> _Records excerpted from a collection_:

+++

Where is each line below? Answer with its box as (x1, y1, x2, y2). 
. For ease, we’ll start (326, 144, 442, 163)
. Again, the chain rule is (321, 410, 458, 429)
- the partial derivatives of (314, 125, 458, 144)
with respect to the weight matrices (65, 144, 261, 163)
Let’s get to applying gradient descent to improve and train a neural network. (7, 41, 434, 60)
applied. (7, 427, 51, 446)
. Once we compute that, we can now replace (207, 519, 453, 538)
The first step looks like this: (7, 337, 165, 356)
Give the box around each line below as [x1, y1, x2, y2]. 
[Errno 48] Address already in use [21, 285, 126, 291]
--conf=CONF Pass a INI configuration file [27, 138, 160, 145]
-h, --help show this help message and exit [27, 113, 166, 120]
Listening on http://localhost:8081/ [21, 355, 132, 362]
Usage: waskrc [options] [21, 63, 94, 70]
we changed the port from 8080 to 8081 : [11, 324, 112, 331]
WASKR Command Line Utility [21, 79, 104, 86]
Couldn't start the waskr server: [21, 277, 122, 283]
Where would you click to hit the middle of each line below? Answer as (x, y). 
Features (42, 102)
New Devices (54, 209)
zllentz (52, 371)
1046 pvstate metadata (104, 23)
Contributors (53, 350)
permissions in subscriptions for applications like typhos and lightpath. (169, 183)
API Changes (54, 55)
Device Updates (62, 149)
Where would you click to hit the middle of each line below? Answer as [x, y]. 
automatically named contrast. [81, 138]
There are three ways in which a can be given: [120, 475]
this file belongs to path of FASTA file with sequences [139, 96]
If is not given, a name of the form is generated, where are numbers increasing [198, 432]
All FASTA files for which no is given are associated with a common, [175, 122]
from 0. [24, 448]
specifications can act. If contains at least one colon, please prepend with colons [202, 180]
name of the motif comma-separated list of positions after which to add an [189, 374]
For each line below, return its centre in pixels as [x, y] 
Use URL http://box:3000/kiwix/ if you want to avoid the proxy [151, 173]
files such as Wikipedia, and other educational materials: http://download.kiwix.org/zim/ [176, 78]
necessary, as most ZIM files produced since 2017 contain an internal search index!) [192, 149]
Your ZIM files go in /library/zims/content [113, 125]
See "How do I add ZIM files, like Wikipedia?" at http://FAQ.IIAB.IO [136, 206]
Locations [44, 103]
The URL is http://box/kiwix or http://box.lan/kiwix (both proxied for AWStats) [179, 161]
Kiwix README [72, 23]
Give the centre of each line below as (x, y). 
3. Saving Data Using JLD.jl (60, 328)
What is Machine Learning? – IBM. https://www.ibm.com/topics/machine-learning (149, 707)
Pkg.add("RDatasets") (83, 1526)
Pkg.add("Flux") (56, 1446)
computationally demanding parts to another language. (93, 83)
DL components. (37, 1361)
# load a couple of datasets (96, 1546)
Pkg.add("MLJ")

+++

> _Exercise brief_:
Look above for the line that holds "If is not given, a", then copy it and each line after it exactly, through the last line of the data.

> _Task answer_:
If is not given, a name of the form is generated, where are numbers increasing [198, 432]
All FASTA files for which no is given are associated with a common, [175, 122]
from 0. [24, 448]
specifications can act. If contains at least one colon, please prepend with colons [202, 180]
name of the motif comma-separated list of positions after which to add an [189, 374]
For each line below, return its centre in pixels as [x, y] 
Use URL http://box:3000/kiwix/ if you want to avoid the proxy [151, 173]
files such as Wikipedia, and other educational materials: http://download.kiwix.org/zim/ [176, 78]
necessary, as most ZIM files produced since 2017 contain an internal search index!) [192, 149]
Your ZIM files go in /library/zims/content [113, 125]
See "How do I add ZIM files, like Wikipedia?" at http://FAQ.IIAB.IO [136, 206]
Locations [44, 103]
The URL is http://box/kiwix or http://box.lan/kiwix (both proxied for AWStats) [179, 161]
Kiwix README [72, 23]
Give the centre of each line below as (x, y). 
3. Saving Data Using JLD.jl (60, 328)
What is Machine Learning? – IBM. https://www.ibm.com/topics/machine-learning (149, 707)
Pkg.add("RDatasets") (83, 1526)
Pkg.add("Flux") (56, 1446)
computationally demanding parts to another language. (93, 83)
DL components. (37, 1361)
# load a couple of datasets (96, 1546)
Pkg.add("MLJ")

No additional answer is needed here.